La sua affermazione coincide con la parodia dei generi del classicismo hollywoodiano. La rivisitazione del cinema del passato, sempre in bilico tra ironia iconoclasta e omaggio ammiccante, funziona soprattutto quando prende il via da strutture già esistenti e da stereotipi collaudati. Mezzogiorno e mezzo di fuoco (1974) è un ricalco del western in cui i percorsi canonici del cinema americano per eccellenza, virati in chiave di sfrenata comicità, finiscono con lo smontare non solo il genere ma l’intera macchina-cinema, all’insegna del film nel film.

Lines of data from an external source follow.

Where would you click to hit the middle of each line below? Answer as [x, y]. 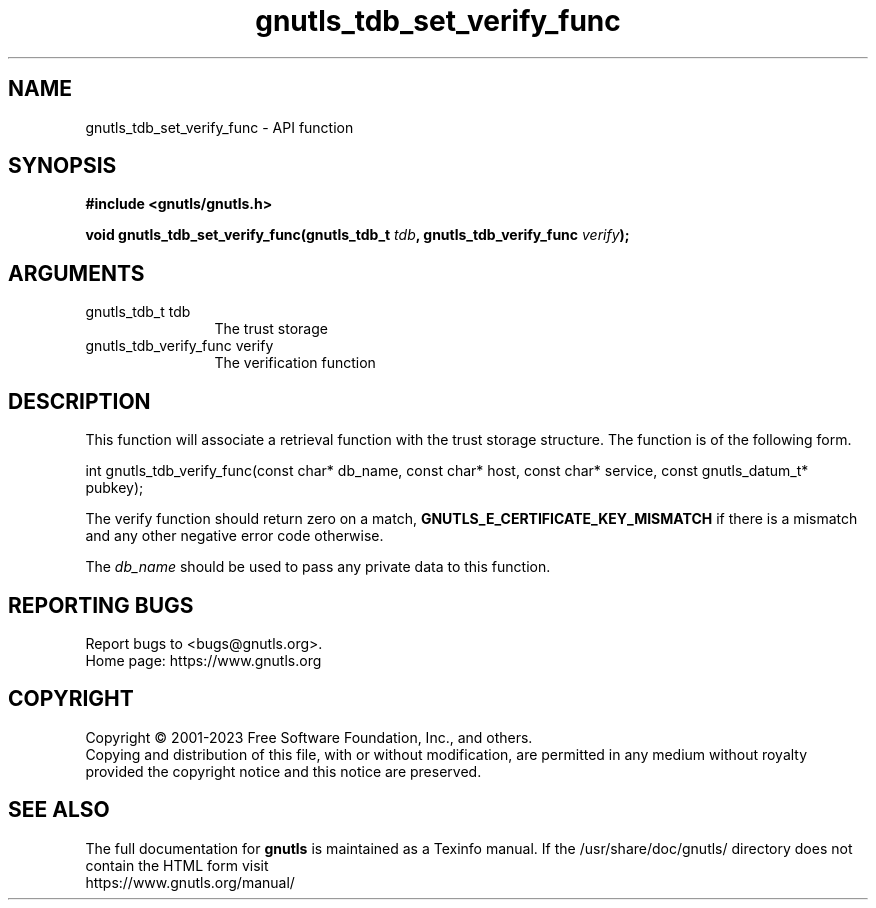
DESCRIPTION [79, 401]
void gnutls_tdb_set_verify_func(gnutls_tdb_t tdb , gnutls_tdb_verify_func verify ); [357, 235]
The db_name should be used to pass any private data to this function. [318, 567]
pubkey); [114, 488]
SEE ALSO [59, 810]
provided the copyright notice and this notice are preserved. [283, 771]
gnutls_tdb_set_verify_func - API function [219, 127]
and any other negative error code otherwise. [234, 536]
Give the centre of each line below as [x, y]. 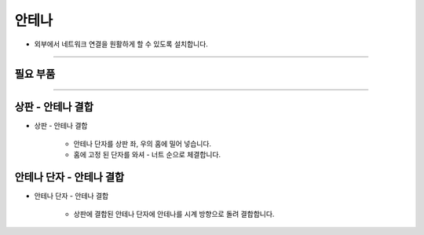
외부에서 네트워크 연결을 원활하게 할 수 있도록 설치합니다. [121, 44]
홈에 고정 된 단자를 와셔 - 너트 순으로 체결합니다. [147, 155]
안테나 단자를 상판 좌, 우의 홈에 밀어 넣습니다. [143, 143]
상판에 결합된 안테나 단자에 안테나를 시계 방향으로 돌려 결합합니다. [174, 214]

Il suo capolavoro è Frankestein Junior (1974), ironica ma affettuosa rievocazione dello smagliante bianco-e-nero dei classici film di James Whale, in cui il gioco pirotecnico delle gag fa tutt’uno con il ritmo incalzante della vicenda. Sono diventati proverbiali il nitrire dei cavalli al nome di Frau Blucher e la cena notturna del mostro col monaco cieco. Se Igor con la gobba che si sposta da destra a sinistra è indimenticabile, la scena di culto è quello del tip-tap ballato dal mostro e dallo scienziato.
Il punto d’arrivo della vocazione autoriflessiva dell’autore è L’ultima follia di Mel Brooks (1976), il film-scommessa che puntando sul silent movie gli consente di rifare il verso al cinema comico di ieri in una scatenata girandola di citazioni e di trovate.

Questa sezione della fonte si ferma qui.